### Assignment
The entries that follow need to be retyped verbatim.

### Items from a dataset
_ _ _
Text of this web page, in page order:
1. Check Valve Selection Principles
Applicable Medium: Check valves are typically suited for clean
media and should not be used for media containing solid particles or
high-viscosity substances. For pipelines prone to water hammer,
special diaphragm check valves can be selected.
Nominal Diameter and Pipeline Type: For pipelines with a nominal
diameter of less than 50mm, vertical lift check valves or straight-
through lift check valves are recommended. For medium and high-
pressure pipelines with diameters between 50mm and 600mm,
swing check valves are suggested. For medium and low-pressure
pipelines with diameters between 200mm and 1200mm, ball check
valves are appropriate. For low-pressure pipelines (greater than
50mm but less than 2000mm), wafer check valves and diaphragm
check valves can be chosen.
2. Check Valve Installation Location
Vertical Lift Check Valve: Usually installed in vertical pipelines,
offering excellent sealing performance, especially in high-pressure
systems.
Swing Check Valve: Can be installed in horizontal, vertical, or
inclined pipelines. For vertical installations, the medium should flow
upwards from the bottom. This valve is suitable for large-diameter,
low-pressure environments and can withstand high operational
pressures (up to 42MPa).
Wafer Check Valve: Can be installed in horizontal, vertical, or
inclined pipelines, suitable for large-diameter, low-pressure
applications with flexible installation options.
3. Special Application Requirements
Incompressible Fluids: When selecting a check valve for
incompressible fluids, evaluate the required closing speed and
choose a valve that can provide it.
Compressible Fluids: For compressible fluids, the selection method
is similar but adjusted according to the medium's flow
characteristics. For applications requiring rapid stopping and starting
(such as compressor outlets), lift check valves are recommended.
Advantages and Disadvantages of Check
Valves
_ _ _
### Solution below
Text of this web page, in page order:
1. Check Valve Selection Principles
Applicable Medium: Check valves are typically suited for clean
media and should not be used for media containing solid particles or
high-viscosity substances. For pipelines prone to water hammer,
special diaphragm check valves can be selected.
Nominal Diameter and Pipeline Type: For pipelines with a nominal
diameter of less than 50mm, vertical lift check valves or straight-
through lift check valves are recommended. For medium and high-
pressure pipelines with diameters between 50mm and 600mm,
swing check valves are suggested. For medium and low-pressure
pipelines with diameters between 200mm and 1200mm, ball check
valves are appropriate. For low-pressure pipelines (greater than
50mm but less than 2000mm), wafer check valves and diaphragm
check valves can be chosen.
2. Check Valve Installation Location
Vertical Lift Check Valve: Usually installed in vertical pipelines,
offering excellent sealing performance, especially in high-pressure
systems.
Swing Check Valve: Can be installed in horizontal, vertical, or
inclined pipelines. For vertical installations, the medium should flow
upwards from the bottom. This valve is suitable for large-diameter,
low-pressure environments and can withstand high operational
pressures (up to 42MPa).
Wafer Check Valve: Can be installed in horizontal, vertical, or
inclined pipelines, suitable for large-diameter, low-pressure
applications with flexible installation options.
3. Special Application Requirements
Incompressible Fluids: When selecting a check valve for
incompressible fluids, evaluate the required closing speed and
choose a valve that can provide it.
Compressible Fluids: For compressible fluids, the selection method
is similar but adjusted according to the medium's flow
characteristics. For applications requiring rapid stopping and starting
(such as compressor outlets), lift check valves are recommended.
Advantages and Disadvantages of Check
Valves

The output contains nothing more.